Pour ceux qui auraient manqué Jetzt la saison dernière,Happy Happy offre une belle séance de rattrapage pour découvrir le talent de Mathis Nitschke. Le précédent opus rassurait déjà les oreilles rétives à la contemporanéité atonale et conceptuelle, où l’économie de l’inspiration le disputait à la puissance rythmique. La recette que l’on ne soupçonnait pas nécessairement comme expérimentale atteint avec cette seconde commande de Jean-Paul Scarpitta sa vitesse de croisière. Plus qu’un opéra, la structure en quinze numéros se veut, selon les mots même du musicien allemand, l’héritière des soirées de lieder, reliés entre eux par des récurrences thématiques, même si le fond ne suit guère l’intention formelle.


La composition atteint ici son degré premier, et le plus bas, celui de l’assortiment de motifs tirés du répertoire, à la façon d’un bouquet musical. La quatrième pièce en donne un effarant condensé, mêlant à la façon d’un banal DJ le Rex tremendae du Requiem de Mozart au Dies irae de celui de Verdi, avec un zeste de Huitième de Schubert, quand un peu plus loin, le «Vissi d’arte» de Puccini est textuellement cité. L’esthétique du collage, passablement dépassée aujourd’hui, n’a en soi rien de condamnable, mais tout le monde n’a pas le talent de Berio – sans compter un métier balbutiant, plus apte à organiser un quizz qu’une exploration de la mémoire musicale. Le livret, si la chose peut encore en avoir le nom, se résume à une compilation de citations du panthéon littéraire et philosophique – Rilke, Giraudoux, Kant, Gandhi, etc. – réduites ici à des platitudes bien-pensantes.


Du moins le chœur dispose-t-il d’une partie où il peut se mettre en valeur, et quatre des solistes profitent d’une tribune plus marquée – Véronique Parize, Alexandra Dauphin, Siegfried Bernard Polvara et Xin Wang.

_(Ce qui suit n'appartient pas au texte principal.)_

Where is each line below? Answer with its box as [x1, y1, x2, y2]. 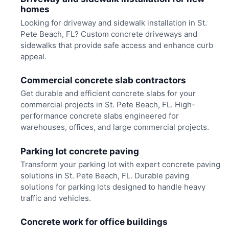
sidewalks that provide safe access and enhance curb [20, 40, 213, 50]
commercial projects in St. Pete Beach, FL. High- [20, 100, 195, 110]
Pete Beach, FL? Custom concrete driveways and [20, 29, 197, 39]
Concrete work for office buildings [20, 217, 168, 227]
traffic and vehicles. [20, 193, 91, 203]
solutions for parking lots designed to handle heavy [20, 181, 205, 192]
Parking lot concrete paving [20, 146, 139, 156]
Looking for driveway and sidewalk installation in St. [20, 17, 207, 28]
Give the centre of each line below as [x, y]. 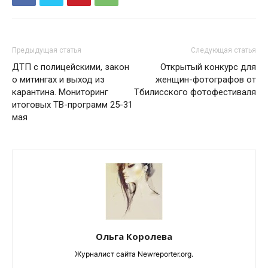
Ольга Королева [134, 236]
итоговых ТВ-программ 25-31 [72, 104]
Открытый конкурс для [208, 67]
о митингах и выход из [58, 79]
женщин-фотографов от [206, 79]
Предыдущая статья [47, 50]
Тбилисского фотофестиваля [195, 92]
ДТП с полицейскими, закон [71, 67]
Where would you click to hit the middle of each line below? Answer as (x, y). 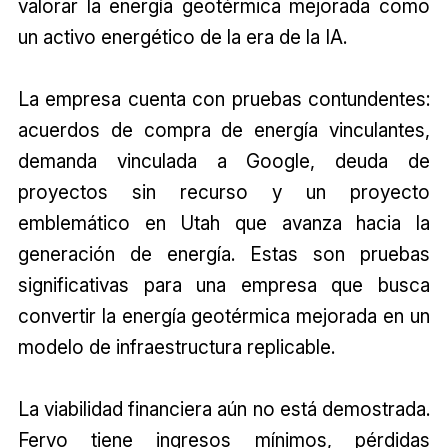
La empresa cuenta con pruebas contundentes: (224, 98)
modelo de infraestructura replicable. (176, 346)
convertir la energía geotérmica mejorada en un (224, 315)
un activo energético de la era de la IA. (182, 36)
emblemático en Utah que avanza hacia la (224, 222)
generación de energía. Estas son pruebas (224, 253)
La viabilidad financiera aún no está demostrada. (224, 408)
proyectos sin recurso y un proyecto (224, 191)
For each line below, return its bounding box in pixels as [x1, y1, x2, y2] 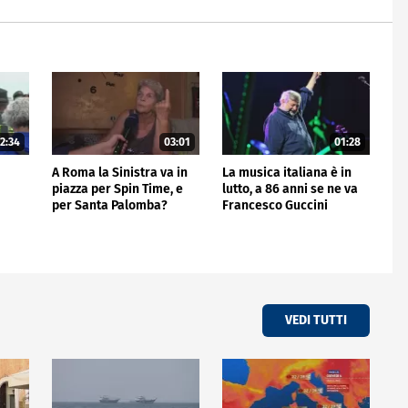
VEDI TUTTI [285, 312, 347, 329]
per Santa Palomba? [51, 197, 168, 213]
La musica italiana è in [221, 164, 352, 180]
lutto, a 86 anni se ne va [221, 180, 358, 197]
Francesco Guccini [221, 197, 328, 213]
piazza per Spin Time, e [51, 180, 183, 197]
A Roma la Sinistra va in [51, 164, 188, 180]
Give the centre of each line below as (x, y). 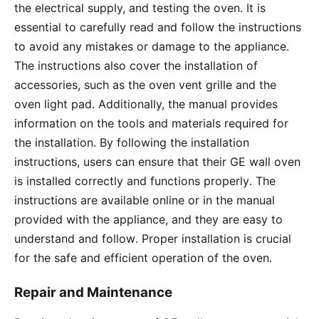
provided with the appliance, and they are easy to (148, 219)
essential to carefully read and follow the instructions (158, 27)
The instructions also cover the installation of (136, 65)
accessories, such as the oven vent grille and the (145, 84)
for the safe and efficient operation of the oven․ (143, 257)
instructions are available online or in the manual (145, 200)
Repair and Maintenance (93, 292)
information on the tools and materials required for (151, 123)
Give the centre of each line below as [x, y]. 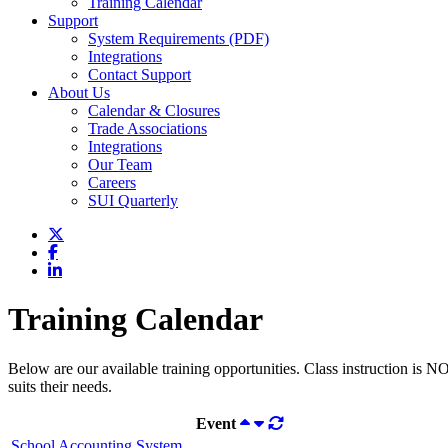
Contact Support [139, 74]
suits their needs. [60, 386]
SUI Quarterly [133, 200]
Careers [112, 182]
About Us [79, 92]
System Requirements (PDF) [178, 38]
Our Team [120, 164]
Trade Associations [147, 128]
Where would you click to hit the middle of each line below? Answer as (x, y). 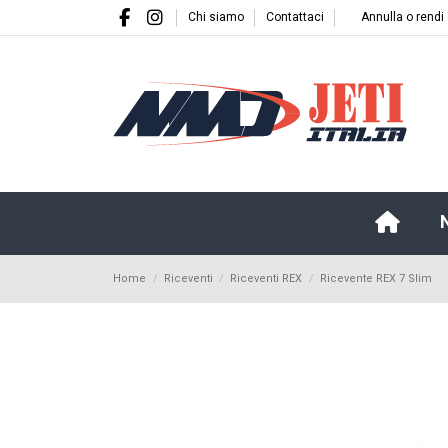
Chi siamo (217, 17)
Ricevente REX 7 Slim (376, 278)
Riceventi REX (266, 278)
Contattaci (294, 17)
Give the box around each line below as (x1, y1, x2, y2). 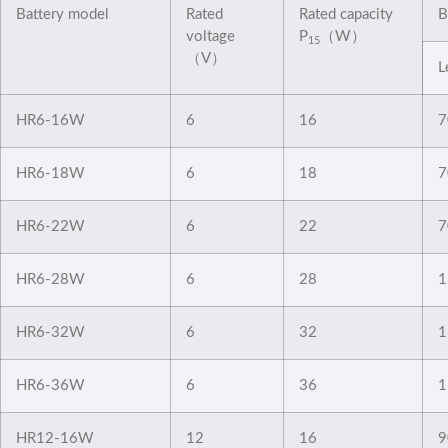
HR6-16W (16, 112, 85, 128)
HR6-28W (16, 271, 85, 287)
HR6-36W (16, 377, 85, 393)
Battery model (16, 6, 109, 22)
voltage (186, 28, 235, 44)
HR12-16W (16, 430, 94, 446)
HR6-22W (16, 218, 85, 234)
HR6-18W (16, 165, 85, 181)
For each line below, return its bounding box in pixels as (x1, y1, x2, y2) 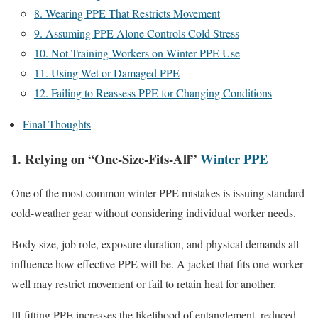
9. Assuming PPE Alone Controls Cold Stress (34, 26, 239, 40)
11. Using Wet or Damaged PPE (34, 65, 180, 80)
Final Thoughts (23, 116, 91, 131)
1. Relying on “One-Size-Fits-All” (11, 148, 200, 168)
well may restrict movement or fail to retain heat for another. (11, 276, 276, 292)
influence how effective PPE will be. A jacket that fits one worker (11, 256, 303, 272)
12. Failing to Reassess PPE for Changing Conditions (34, 85, 272, 100)
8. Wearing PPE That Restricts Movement (34, 6, 220, 21)
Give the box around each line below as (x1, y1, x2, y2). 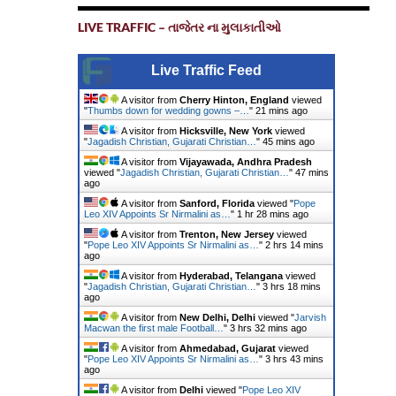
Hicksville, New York (179, 126, 272, 136)
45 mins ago (262, 136, 315, 147)
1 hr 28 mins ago (236, 209, 308, 219)
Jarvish (293, 312, 326, 323)
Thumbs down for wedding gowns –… (87, 105, 249, 116)
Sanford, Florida (179, 198, 255, 209)
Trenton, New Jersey (179, 229, 274, 240)
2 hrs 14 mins (264, 240, 324, 250)
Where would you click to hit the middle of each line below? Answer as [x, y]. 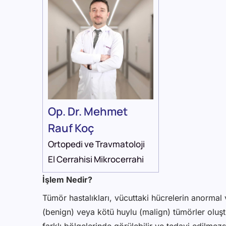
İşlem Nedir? [67, 180]
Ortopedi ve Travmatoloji [96, 144]
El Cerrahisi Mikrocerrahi [96, 159]
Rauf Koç [71, 128]
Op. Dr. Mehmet [88, 112]
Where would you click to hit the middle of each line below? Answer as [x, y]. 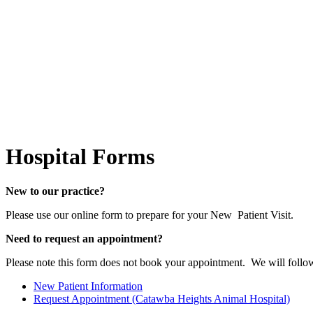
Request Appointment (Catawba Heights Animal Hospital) [162, 298]
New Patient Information [88, 286]
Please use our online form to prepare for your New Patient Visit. [150, 214]
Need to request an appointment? [84, 238]
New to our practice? [55, 191]
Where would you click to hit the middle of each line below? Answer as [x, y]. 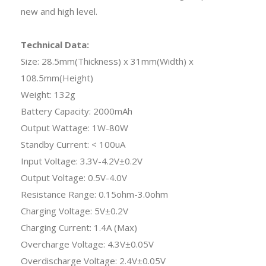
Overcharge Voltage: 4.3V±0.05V [87, 244]
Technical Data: [55, 44]
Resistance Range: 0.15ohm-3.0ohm [94, 194]
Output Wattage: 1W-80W [75, 127]
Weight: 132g [48, 94]
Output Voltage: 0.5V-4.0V [74, 177]
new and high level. [59, 11]
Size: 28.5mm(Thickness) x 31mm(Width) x [107, 61]
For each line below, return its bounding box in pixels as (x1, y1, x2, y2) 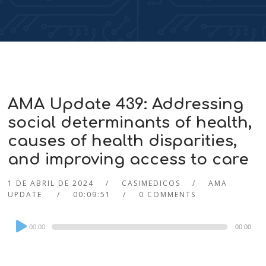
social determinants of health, (8, 114, 252, 132)
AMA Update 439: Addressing (8, 96, 244, 113)
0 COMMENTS (139, 189, 197, 200)
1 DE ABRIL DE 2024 (8, 178, 94, 189)
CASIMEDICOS (122, 178, 181, 189)
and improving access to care (8, 151, 249, 169)
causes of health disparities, (8, 132, 237, 150)
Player (7, 230, 36, 243)
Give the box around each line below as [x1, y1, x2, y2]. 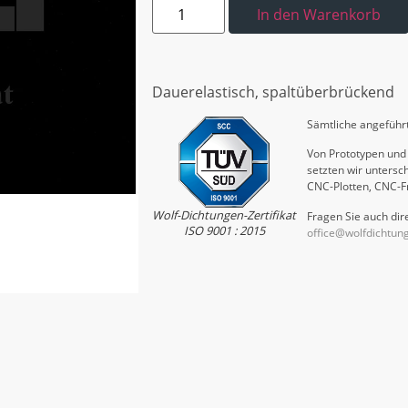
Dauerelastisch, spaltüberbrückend [152, 82, 394, 103]
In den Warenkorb [257, 5, 381, 25]
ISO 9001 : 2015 [183, 222, 265, 240]
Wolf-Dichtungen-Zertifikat [152, 207, 296, 224]
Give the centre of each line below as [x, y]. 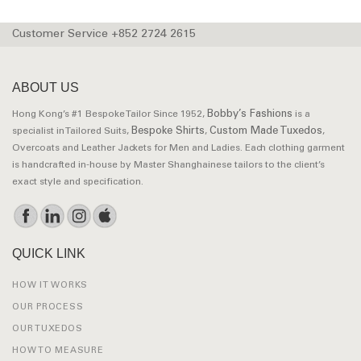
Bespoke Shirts [168, 131]
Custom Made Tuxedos [266, 131]
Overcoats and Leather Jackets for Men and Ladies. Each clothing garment [178, 148]
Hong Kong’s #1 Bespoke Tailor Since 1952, [110, 114]
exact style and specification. [78, 182]
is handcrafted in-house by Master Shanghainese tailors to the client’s [168, 165]
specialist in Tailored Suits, [72, 131]
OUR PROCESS [48, 307]
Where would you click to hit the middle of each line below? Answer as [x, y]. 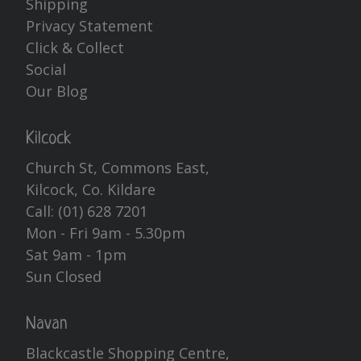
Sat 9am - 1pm [76, 254]
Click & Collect [75, 47]
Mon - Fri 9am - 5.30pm [106, 232]
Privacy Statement [89, 25]
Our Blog [57, 91]
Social [46, 69]
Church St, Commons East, [118, 167]
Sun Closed [64, 276]
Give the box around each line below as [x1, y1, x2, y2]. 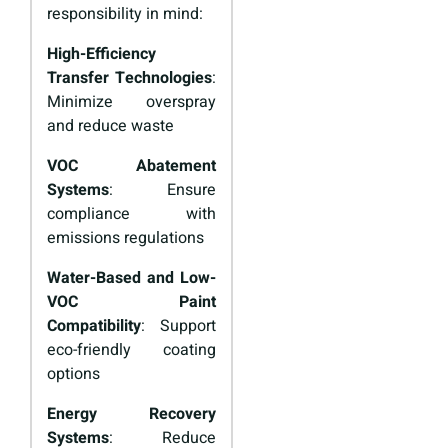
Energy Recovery [47, 402, 216, 427]
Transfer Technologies [47, 66, 212, 91]
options [47, 362, 100, 387]
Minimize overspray [47, 90, 216, 115]
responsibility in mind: [47, 2, 203, 27]
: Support [141, 314, 216, 339]
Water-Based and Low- [47, 266, 216, 291]
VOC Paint [47, 290, 216, 315]
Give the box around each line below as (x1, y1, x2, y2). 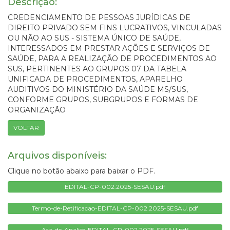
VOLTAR (13, 123, 39, 131)
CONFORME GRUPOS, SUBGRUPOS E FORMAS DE (8, 94, 198, 104)
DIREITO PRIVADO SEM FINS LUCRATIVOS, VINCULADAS (8, 23, 222, 32)
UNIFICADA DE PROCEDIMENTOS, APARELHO (8, 74, 183, 84)
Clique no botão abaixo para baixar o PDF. (8, 166, 155, 176)
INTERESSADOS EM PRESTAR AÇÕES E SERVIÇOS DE (8, 43, 210, 53)
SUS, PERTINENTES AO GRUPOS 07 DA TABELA (8, 64, 186, 73)
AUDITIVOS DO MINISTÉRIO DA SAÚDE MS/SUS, (8, 84, 188, 94)
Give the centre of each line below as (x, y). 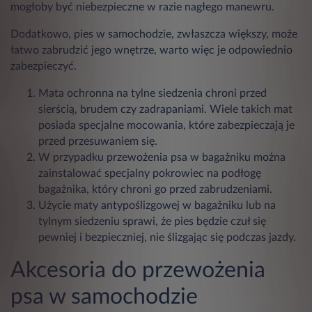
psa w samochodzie (104, 296)
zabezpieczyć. (44, 66)
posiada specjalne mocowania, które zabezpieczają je (166, 125)
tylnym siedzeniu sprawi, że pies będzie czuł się (152, 221)
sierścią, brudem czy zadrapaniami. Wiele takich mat (165, 109)
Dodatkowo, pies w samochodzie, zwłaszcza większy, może (154, 34)
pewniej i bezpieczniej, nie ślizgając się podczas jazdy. (167, 237)
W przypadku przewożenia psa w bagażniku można (162, 157)

Le dixième numéro, énumérant des rêves où les généralités morales s’acoquinent avec la trivialité matérielle, fait passer les effectifs devant le micro en un rituel inconscient de sa propre parodie. Karen Vourc’h se donne plus en spectacle qu’en voix, quand bien même la présence théâtrale ne lui fait aucunement défaut. La facilité de ce juke-box présente au moins l’avantage d’être aisé à suivre – et sans doute à diriger pour Arno Waschk –, et s’avère presque digeste si l’on renonce à y rechercher quelque authenticité artistique. Ponctué par des néons qui montent et descendent des cintres, meublant le noir irrévocable du plateau, le produit aurait droit à la consommation s’il ne gaspillait pas des ressources publiques mises en danger à l’heure actuelle. A en juger le travail qu’elle a réalisé à Nancy, on ne doute pas que Valérie Chevalier redonnera à la parole à la véritable création lyrique sur la scène montpelliéraine.